The Long Road to Peace in Northern Ireland, a collection of essays on the state of the peace process, has been launched in Belfast.
The book, compiled by Prof Marianne Elliott of the Institute of Irish Studies in Liverpool, brings together a series of lectures delivered at the university between 1996 and 2000.
These lectures were dedicated to the memory of Mr Torkel Opsahl, who headed the 1993 Opsahl Commission which looked for a way forward in Northern Ireland.
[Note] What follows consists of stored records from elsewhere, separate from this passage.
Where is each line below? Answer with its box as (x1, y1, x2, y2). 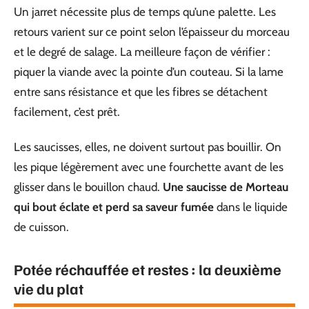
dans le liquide (214, 200, 288, 214)
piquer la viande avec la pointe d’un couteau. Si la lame (14, 64, 283, 79)
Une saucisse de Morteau (163, 180, 288, 194)
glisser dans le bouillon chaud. (14, 180, 163, 194)
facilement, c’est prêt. (14, 104, 120, 119)
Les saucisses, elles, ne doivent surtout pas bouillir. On (14, 140, 281, 154)
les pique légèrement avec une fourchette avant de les (14, 160, 283, 174)
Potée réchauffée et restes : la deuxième (14, 259, 281, 279)
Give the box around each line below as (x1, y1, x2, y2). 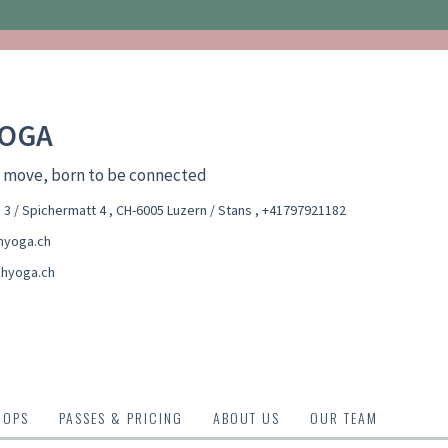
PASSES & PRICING (59, 406, 183, 428)
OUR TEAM (310, 406, 378, 428)
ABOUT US (213, 406, 280, 428)
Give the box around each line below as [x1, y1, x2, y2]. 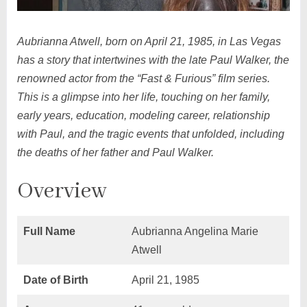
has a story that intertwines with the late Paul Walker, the [16, 54, 289, 66]
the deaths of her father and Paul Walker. [16, 147, 214, 159]
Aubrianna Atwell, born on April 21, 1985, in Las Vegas [16, 36, 281, 48]
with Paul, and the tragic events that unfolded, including [16, 128, 284, 140]
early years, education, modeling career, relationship [16, 110, 270, 122]
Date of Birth [23, 274, 88, 286]
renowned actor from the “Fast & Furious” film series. [16, 73, 270, 85]
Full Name [23, 225, 75, 238]
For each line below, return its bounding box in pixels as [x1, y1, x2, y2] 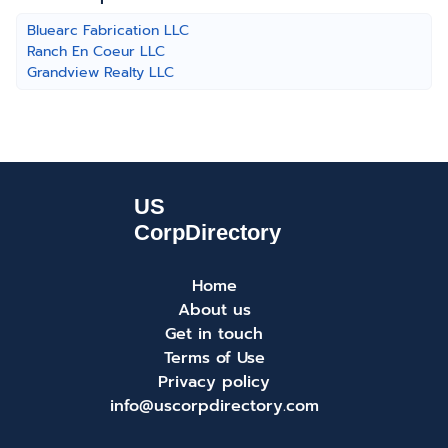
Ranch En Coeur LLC [27, 41, 165, 62]
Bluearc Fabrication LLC [27, 20, 189, 41]
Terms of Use [163, 346, 265, 370]
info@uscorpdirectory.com [109, 394, 319, 418]
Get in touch [165, 322, 263, 346]
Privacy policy [158, 370, 270, 394]
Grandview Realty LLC [27, 62, 174, 83]
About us [177, 298, 251, 322]
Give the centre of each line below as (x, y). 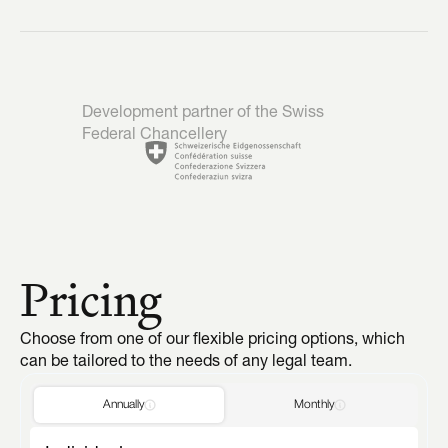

He died shortly after the commission reported.
The publication includes contributions from many of those who played leading roles in those negotiations, including Senator George Mitchell, Senator Maurice Hayes, Mr Niall O'Dowd, Mr Kevin McNamara MP, Mr Peter Mandelson MP, Dr Martin Mansergh and others.
Running through many of the items is the theme that contributions from outside "third parties" in conflict resolution can make a difference.
In her address at the book launch, Prof Elliott recalled Seamus Heaney had said Northern Ireland was moving from the atrocity to the messy, adding that the messy was a good place to be in relation to the recent past.
The book was also launched by Dr Martin Mansergh, the Taoiseach's adviser on Northern Ireland, and by Mr Ray Bassett and Mr Chris McCabe of the British-Irish Secretariat.